- **Data**

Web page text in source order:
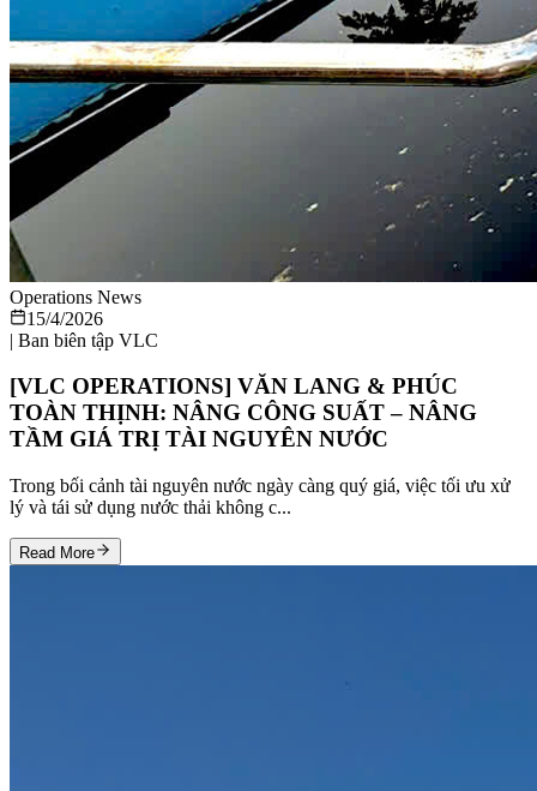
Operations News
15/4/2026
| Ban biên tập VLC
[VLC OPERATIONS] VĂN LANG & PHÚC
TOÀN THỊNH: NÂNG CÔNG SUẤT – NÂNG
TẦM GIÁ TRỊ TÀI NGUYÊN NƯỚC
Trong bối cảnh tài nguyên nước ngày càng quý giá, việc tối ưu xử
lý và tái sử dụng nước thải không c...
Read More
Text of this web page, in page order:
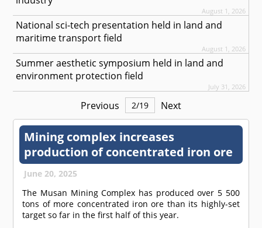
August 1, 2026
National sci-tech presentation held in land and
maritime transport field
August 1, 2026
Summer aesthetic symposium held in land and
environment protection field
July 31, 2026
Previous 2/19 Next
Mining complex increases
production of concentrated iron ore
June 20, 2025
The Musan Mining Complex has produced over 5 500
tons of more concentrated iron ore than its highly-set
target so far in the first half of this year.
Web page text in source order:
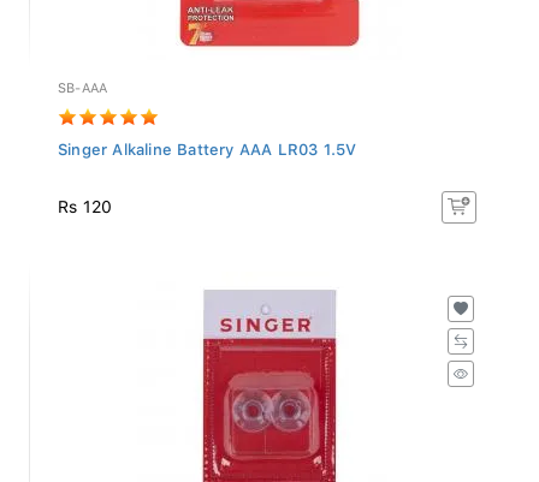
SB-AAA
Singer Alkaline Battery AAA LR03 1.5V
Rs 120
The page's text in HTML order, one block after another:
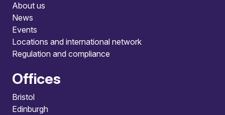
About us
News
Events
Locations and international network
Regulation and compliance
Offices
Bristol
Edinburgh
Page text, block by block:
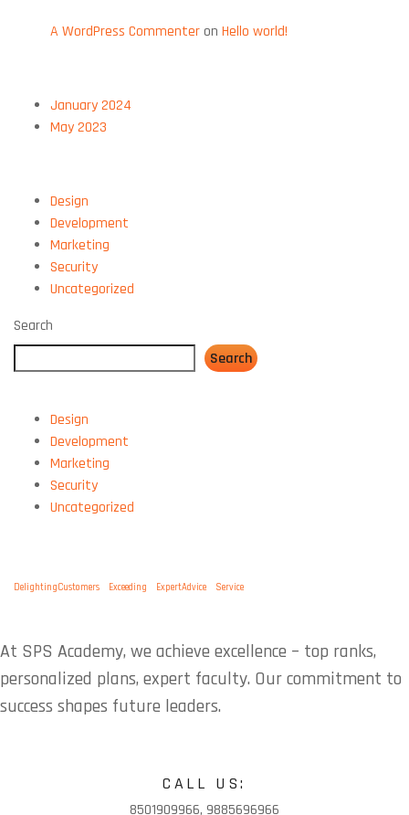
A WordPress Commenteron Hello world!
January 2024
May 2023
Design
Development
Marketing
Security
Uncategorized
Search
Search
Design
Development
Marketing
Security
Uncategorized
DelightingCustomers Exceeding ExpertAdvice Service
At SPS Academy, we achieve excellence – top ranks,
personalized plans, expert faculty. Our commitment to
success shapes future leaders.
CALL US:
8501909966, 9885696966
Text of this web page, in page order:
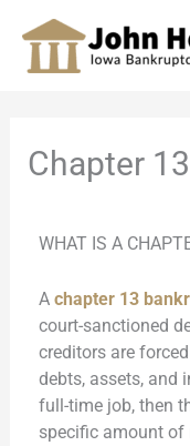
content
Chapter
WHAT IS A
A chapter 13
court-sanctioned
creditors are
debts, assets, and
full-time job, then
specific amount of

- **What is being asked**
Repeat the material above exactly. Leave every picture out of it.

- **Worked solution**
Web page text in source order:
Operations News
15/4/2026
| Ban biên tập VLC
[VLC OPERATIONS] VĂN LANG & PHÚC
TOÀN THỊNH: NÂNG CÔNG SUẤT – NÂNG
TẦM GIÁ TRỊ TÀI NGUYÊN NƯỚC
Trong bối cảnh tài nguyên nước ngày càng quý giá, việc tối ưu xử
lý và tái sử dụng nước thải không c...
Read More
Text of this web page, in page order:
August 1, 2026
National sci-tech presentation held in land and
maritime transport field
August 1, 2026
Summer aesthetic symposium held in land and
environment protection field
July 31, 2026
Previous 2/19 Next
Mining complex increases
production of concentrated iron ore
June 20, 2025
The Musan Mining Complex has produced over 5 500
tons of more concentrated iron ore than its highly-set
target so far in the first half of this year.
Web page text in source order:
SB-AAA
Singer Alkaline Battery AAA LR03 1.5V
Rs 120
The page's text in HTML order, one block after another:
About us
News
Events
Locations and international network
Regulation and compliance
Offices
Bristol
Edinburgh
Page text, block by block:
A WordPress Commenteron Hello world!
January 2024
May 2023
Design
Development
Marketing
Security
Uncategorized
Search
Search
Design
Development
Marketing
Security
Uncategorized
DelightingCustomers Exceeding ExpertAdvice Service
At SPS Academy, we achieve excellence – top ranks,
personalized plans, expert faculty. Our commitment to
success shapes future leaders.
CALL US:
8501909966, 9885696966
Text of this web page, in page order:
content
Chapter
WHAT IS A
A chapter 13
court-sanctioned
creditors are
debts, assets, and
full-time job, then
specific amount of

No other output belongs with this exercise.